+++ EXCERPTED RECORDS +++
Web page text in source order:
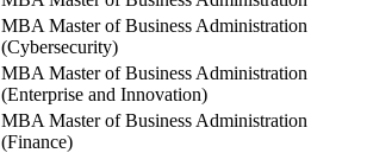
MBA Master of Business Administration
(Cybersecurity)
MBA Master of Business Administration
(Enterprise and Innovation)
MBA Master of Business Administration
(Finance)
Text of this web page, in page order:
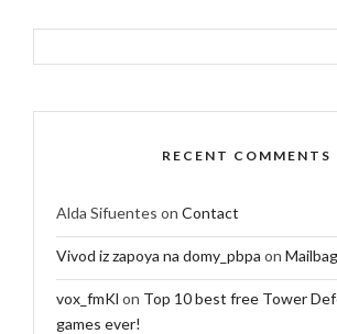
RECENT COMMENTS
Alda Sifuentes on Contact
Vivod iz zapoya na domy_pbpa on
vox_fmKl on Top 10 best free Tower
games ever!
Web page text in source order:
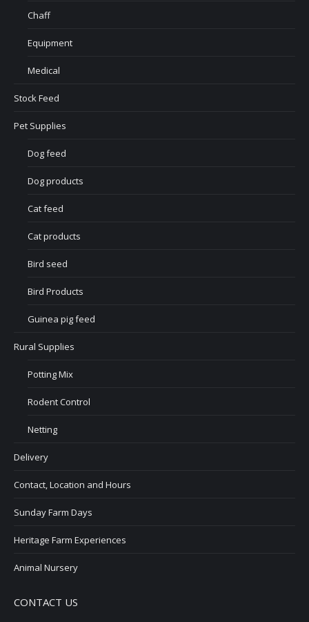
Chaff
Equipment
Medical
Stock Feed
Pet Supplies
Dog feed
Dog products
Cat feed
Cat products
Bird seed
Bird Products
Guinea pig feed
Rural Supplies
Potting Mix
Rodent Control
Netting
Delivery
Contact, Location and Hours
Sunday Farm Days
Heritage Farm Experiences
Animal Nursery
CONTACT US
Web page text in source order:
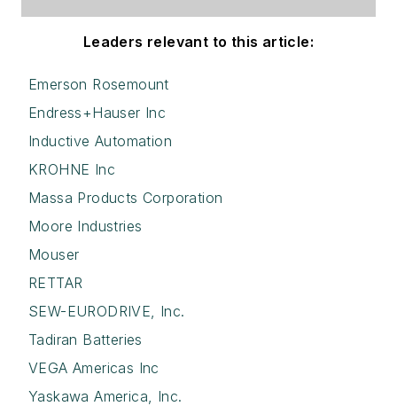
Leaders relevant to this article:
Emerson Rosemount
Endress+Hauser Inc
Inductive Automation
KROHNE Inc
Massa Products Corporation
Moore Industries
Mouser
RETTAR
SEW-EURODRIVE, Inc.
Tadiran Batteries
VEGA Americas Inc
Yaskawa America, Inc.
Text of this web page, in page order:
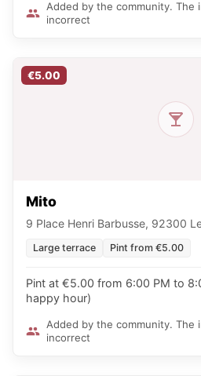
Added by the community. The
incorrect
€5.00
Mito
9 Place Henri Barbusse, 92300
Large terrace Pint from €5.00
Pint at €5.00 from 6:00 PM to
happy hour)
Added by the community. The
incorrect
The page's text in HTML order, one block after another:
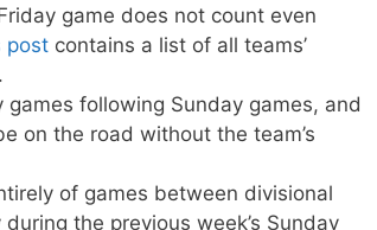
game does not count even
post contains a list of all teams’
following Sunday games, and
on the road without the team’s
of games between divisional
the previous week’s Sunday
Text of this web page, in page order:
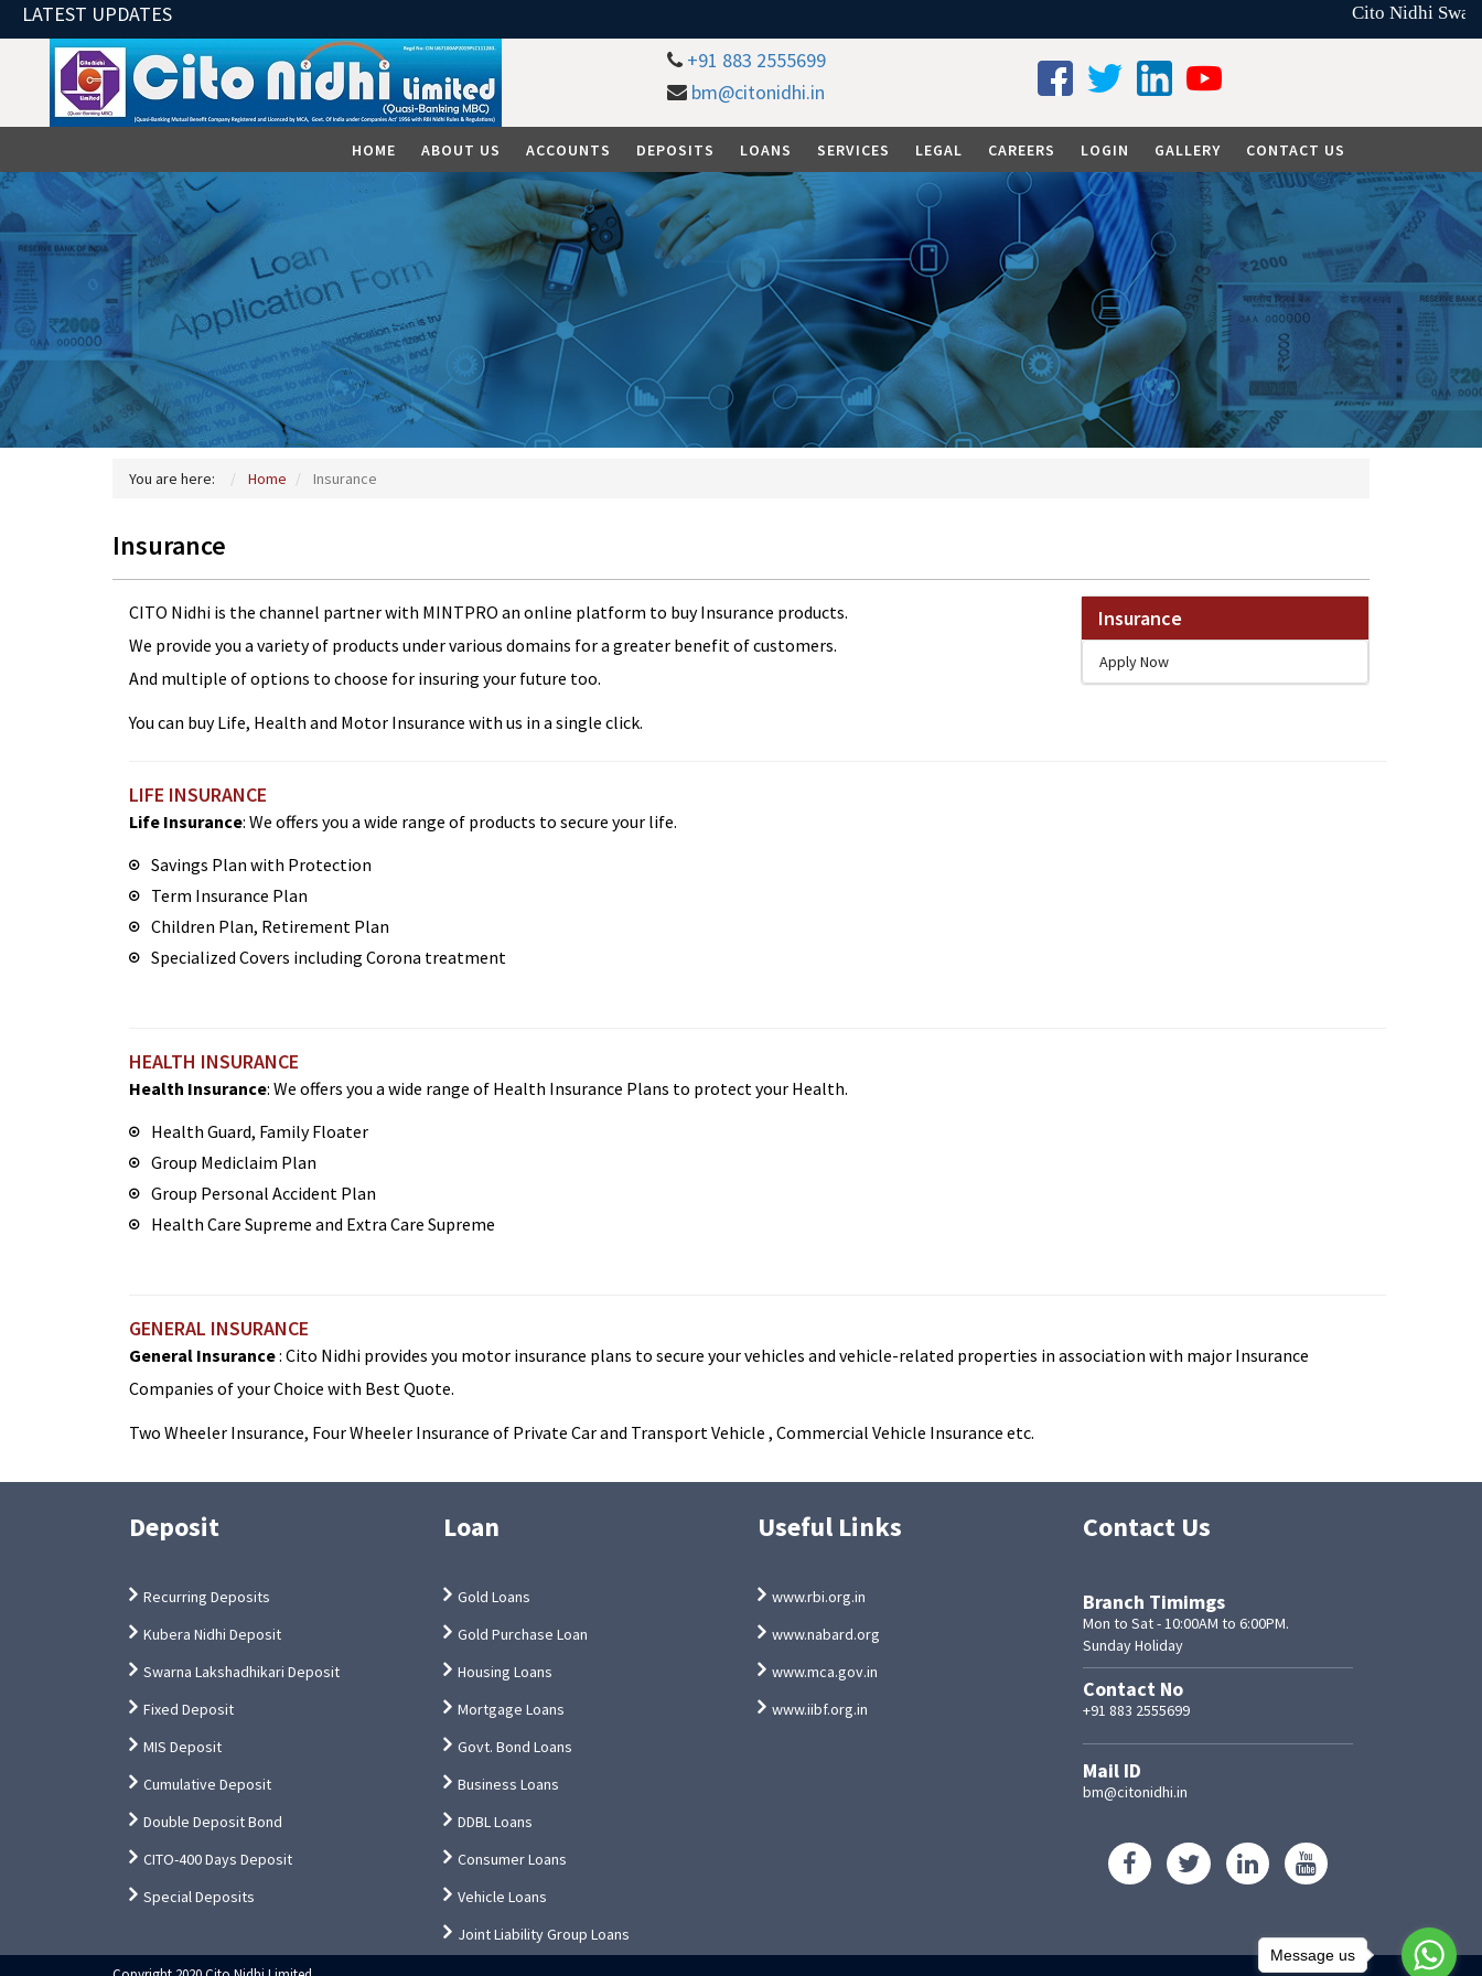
+++
*TASK DETAILS:* Please copy the data above character for character, skipping any pictures.

*RESPONSE TO THIS TASK:*
Web page text in source order:
MBA Master of Business Administration
(Cybersecurity)
MBA Master of Business Administration
(Enterprise and Innovation)
MBA Master of Business Administration
(Finance)
Text of this web page, in page order:
RECENT COMMENTS
Alda Sifuentes on Contact
Vivod iz zapoya na domy_pbpa on
vox_fmKl on Top 10 best free Tower
games ever!
Web page text in source order:
Chaff
Equipment
Medical
Stock Feed
Pet Supplies
Dog feed
Dog products
Cat feed
Cat products
Bird seed
Bird Products
Guinea pig feed
Rural Supplies
Potting Mix
Rodent Control
Netting
Delivery
Contact, Location and Hours
Sunday Farm Days
Heritage Farm Experiences
Animal Nursery
CONTACT US
Web page text in source order:
Leaders relevant to this article:
Emerson Rosemount
Endress+Hauser Inc
Inductive Automation
KROHNE Inc
Massa Products Corporation
Moore Industries
Mouser
RETTAR
SEW-EURODRIVE, Inc.
Tadiran Batteries
VEGA Americas Inc
Yaskawa America, Inc.
Text of this web page, in page order:
Added by the community. The
incorrect
€5.00
Mito
9 Place Henri Barbusse, 92300
Large terrace Pint from €5.00
Pint at €5.00 from 6:00 PM to
happy hour)
Added by the community. The
incorrect
The page's text in HTML order, one block after another:
game does not count even
post contains a list of all teams’
following Sunday games, and
on the road without the team’s
of games between divisional
the previous week’s Sunday
Text of this web page, in page order:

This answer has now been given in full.